[Stored items from a collection]
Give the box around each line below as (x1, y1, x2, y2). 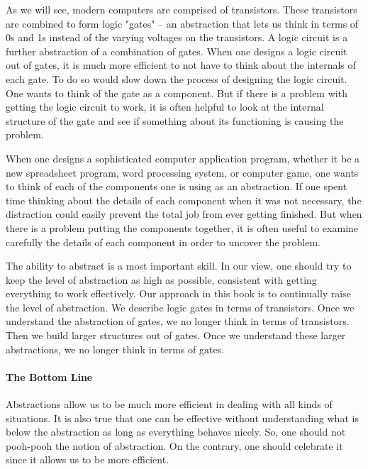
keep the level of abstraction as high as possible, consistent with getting (6, 272, 317, 287)
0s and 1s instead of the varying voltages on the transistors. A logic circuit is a (6, 30, 348, 45)
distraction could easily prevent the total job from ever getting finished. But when (6, 206, 362, 221)
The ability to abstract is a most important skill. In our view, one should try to (6, 258, 352, 273)
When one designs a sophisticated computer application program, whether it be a (6, 150, 360, 165)
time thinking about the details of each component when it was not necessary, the (6, 192, 362, 207)
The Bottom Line (6, 369, 93, 384)
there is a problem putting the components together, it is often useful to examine (6, 220, 359, 235)
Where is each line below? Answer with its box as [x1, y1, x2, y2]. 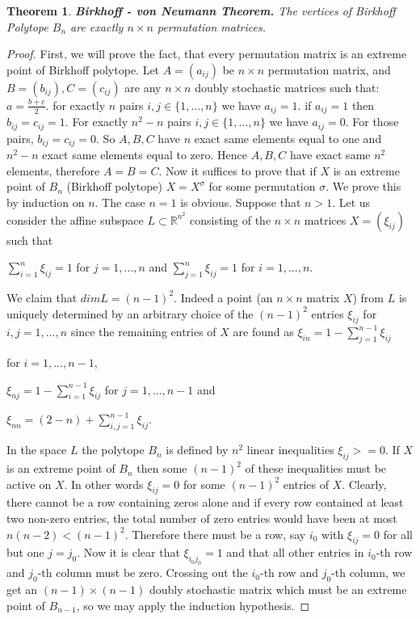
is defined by [166, 441, 229, 458]
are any [124, 78, 162, 95]
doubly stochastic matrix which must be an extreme [149, 581, 407, 597]
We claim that [6, 288, 78, 305]
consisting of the [190, 211, 271, 228]
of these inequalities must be [245, 460, 387, 477]
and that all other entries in [226, 544, 364, 561]
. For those [345, 113, 399, 130]
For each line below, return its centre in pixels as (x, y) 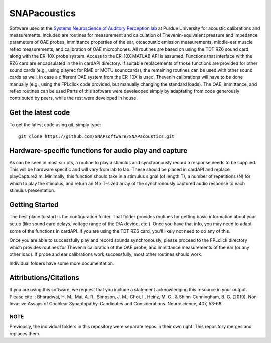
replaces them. (25, 333)
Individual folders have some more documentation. (62, 263)
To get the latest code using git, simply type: (55, 125)
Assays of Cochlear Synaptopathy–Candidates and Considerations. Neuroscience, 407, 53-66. (125, 304)
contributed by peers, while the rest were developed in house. (74, 98)
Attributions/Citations (44, 278)
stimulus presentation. (32, 190)
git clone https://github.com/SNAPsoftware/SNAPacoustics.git (96, 136)
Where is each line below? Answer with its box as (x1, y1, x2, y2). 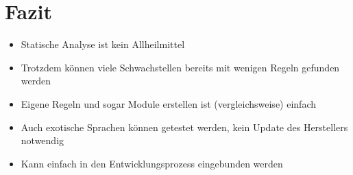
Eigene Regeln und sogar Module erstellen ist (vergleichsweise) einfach (21, 96, 316, 110)
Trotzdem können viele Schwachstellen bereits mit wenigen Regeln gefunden (21, 60, 340, 74)
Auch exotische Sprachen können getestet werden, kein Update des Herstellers (21, 119, 348, 134)
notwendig (21, 133, 64, 148)
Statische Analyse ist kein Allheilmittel (21, 37, 185, 51)
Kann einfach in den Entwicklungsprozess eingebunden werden (21, 156, 283, 170)
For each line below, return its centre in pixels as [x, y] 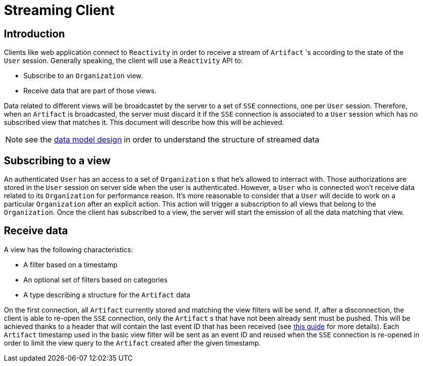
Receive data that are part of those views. [90, 91]
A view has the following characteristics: [68, 249]
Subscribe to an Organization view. [83, 76]
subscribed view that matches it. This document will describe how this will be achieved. [144, 122]
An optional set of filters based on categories [95, 279]
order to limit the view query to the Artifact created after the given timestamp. [132, 343]
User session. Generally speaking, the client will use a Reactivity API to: [124, 61]
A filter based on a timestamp [70, 264]
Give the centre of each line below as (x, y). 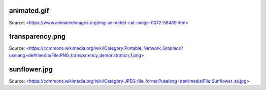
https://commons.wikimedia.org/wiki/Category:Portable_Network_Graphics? (106, 48)
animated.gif (29, 11)
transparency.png (37, 37)
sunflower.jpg (31, 69)
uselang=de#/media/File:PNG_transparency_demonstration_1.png (75, 55)
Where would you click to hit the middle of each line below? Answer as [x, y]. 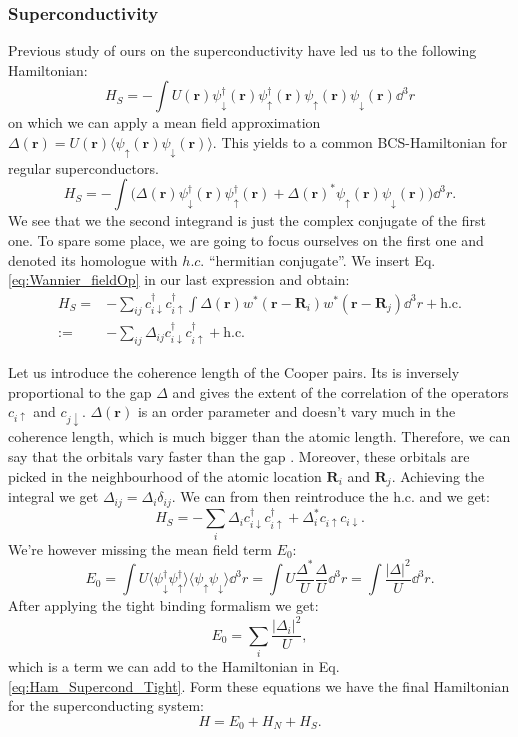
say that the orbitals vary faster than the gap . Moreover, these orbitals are [239, 456]
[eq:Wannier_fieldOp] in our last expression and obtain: [179, 279]
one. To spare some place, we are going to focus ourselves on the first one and [246, 239]
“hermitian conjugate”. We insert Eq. [322, 259]
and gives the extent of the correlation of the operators [340, 391]
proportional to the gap [80, 391]
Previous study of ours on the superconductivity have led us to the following [242, 50]
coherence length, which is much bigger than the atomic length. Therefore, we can [259, 436]
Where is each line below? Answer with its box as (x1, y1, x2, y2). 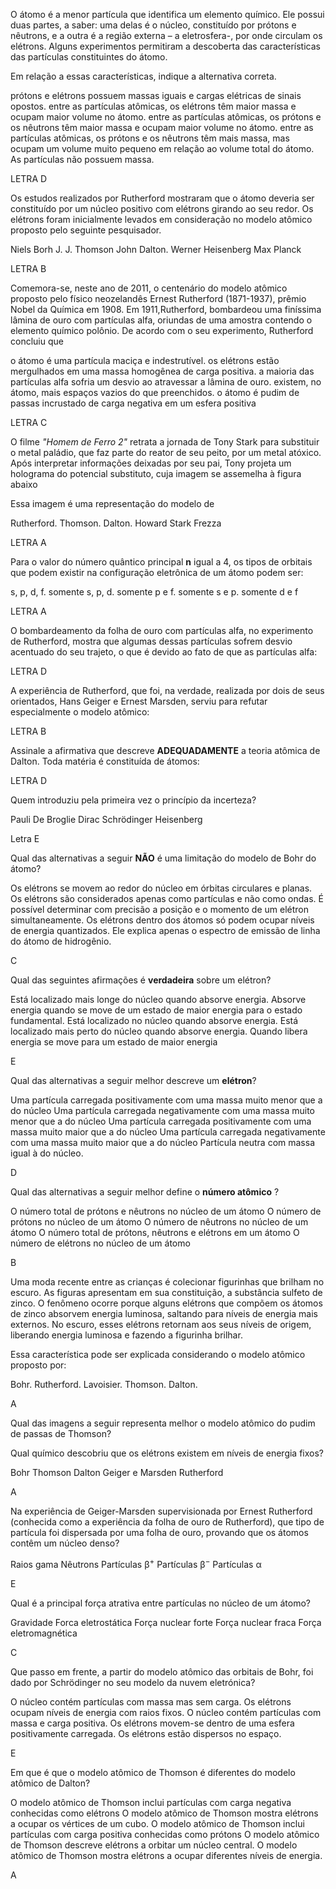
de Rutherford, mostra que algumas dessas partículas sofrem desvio (10, 635, 293, 647)
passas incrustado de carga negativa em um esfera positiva (10, 397, 257, 409)
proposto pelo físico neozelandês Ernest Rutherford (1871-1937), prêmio (10, 293, 307, 304)
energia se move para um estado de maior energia (10, 1036, 218, 1048)
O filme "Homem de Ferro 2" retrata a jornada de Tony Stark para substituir (10, 436, 320, 448)
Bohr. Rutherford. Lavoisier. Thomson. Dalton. (10, 1379, 198, 1390)
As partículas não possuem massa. (10, 154, 155, 165)
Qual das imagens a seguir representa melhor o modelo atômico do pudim (10, 1417, 316, 1429)
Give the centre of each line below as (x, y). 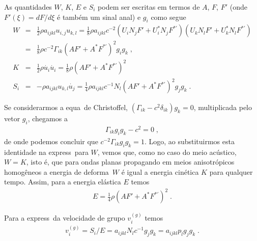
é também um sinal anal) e (99, 17)
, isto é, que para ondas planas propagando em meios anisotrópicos (130, 162)
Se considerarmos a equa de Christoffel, (66, 107)
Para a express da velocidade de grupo (65, 218)
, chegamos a (48, 118)
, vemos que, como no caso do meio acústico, (167, 152)
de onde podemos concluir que (51, 141)
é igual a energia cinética (160, 171)
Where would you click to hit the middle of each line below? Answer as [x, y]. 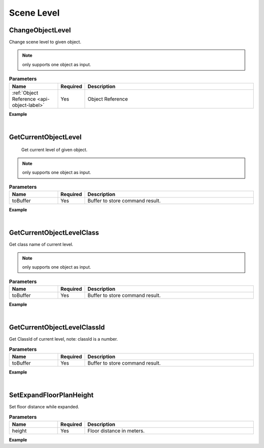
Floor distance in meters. [116, 430]
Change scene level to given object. [45, 42]
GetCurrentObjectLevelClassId [57, 327]
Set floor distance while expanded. [44, 407]
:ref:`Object [25, 93]
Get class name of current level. [41, 245]
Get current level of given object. [54, 150]
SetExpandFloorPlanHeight [51, 395]
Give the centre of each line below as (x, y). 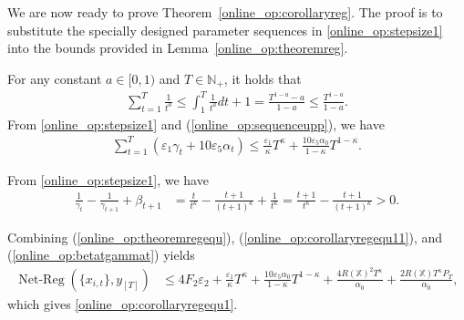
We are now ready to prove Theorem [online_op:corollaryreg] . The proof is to (225, 12)
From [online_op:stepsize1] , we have (108, 179)
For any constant (55, 78)
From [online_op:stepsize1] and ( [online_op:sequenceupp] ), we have (196, 124)
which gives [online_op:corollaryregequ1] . (123, 303)
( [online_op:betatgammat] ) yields (101, 255)
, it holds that (263, 78)
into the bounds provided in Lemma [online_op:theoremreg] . (178, 48)
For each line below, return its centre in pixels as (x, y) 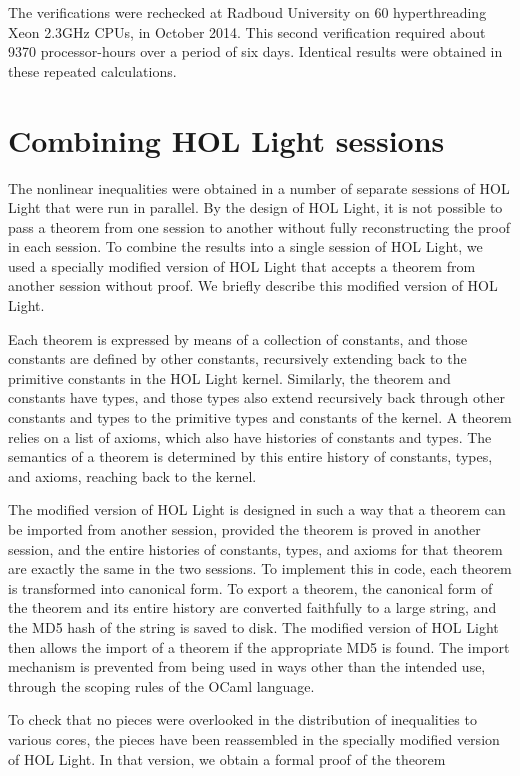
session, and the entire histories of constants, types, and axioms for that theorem (255, 548)
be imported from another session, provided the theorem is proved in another (244, 529)
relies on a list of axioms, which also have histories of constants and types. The (250, 436)
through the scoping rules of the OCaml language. (161, 685)
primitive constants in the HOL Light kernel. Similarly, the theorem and (229, 377)
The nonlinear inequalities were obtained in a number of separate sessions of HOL (259, 187)
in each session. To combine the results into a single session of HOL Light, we (245, 246)
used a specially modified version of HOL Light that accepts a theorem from (242, 265)
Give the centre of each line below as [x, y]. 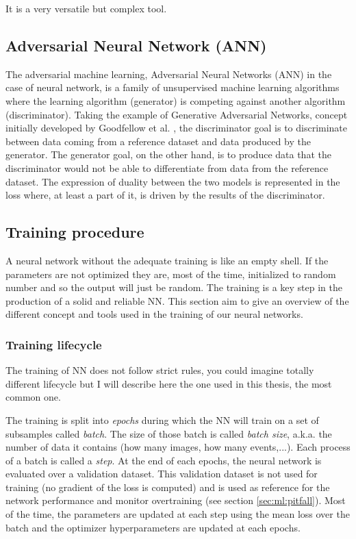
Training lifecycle [54, 344]
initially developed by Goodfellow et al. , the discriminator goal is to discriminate [177, 128]
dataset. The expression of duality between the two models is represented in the [173, 181]
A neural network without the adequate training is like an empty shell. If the [167, 260]
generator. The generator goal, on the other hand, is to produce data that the [168, 154]
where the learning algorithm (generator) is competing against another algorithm [176, 100]
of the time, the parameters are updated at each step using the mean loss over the [178, 514]
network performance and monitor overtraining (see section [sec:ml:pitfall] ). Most [176, 500]
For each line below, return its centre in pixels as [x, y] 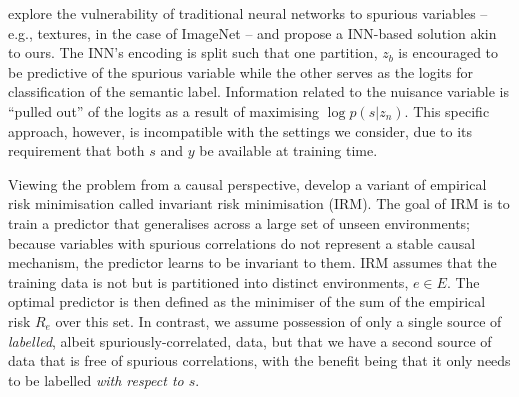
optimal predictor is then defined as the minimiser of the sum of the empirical [247, 301]
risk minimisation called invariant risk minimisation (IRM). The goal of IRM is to [259, 203]
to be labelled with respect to [96, 379]
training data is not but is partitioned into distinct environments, [208, 281]
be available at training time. [288, 150]
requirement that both [76, 150]
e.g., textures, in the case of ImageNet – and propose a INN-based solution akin [252, 32]
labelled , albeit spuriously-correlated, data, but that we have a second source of [250, 340]

◆ **THE PROBLEM**: Looking above, find the stretch of lines that opens with the one holding "Give the centre of each line below as [x, y]." and closes with the one holding "generator. The generator". Copy it exactly, pictures excluded.

◆ **PROBLEM SOLUTION**:
Give the centre of each line below as [x, y]. 
Training lifecycle [54, 344]
initially developed by Goodfellow et al. , the discriminator goal is to discriminate [177, 128]
dataset. The expression of duality between the two models is represented in the [173, 181]
A neural network without the adequate training is like an empty shell. If the [167, 260]
generator. The generator goal, on the other hand, is to produce data that the [168, 154]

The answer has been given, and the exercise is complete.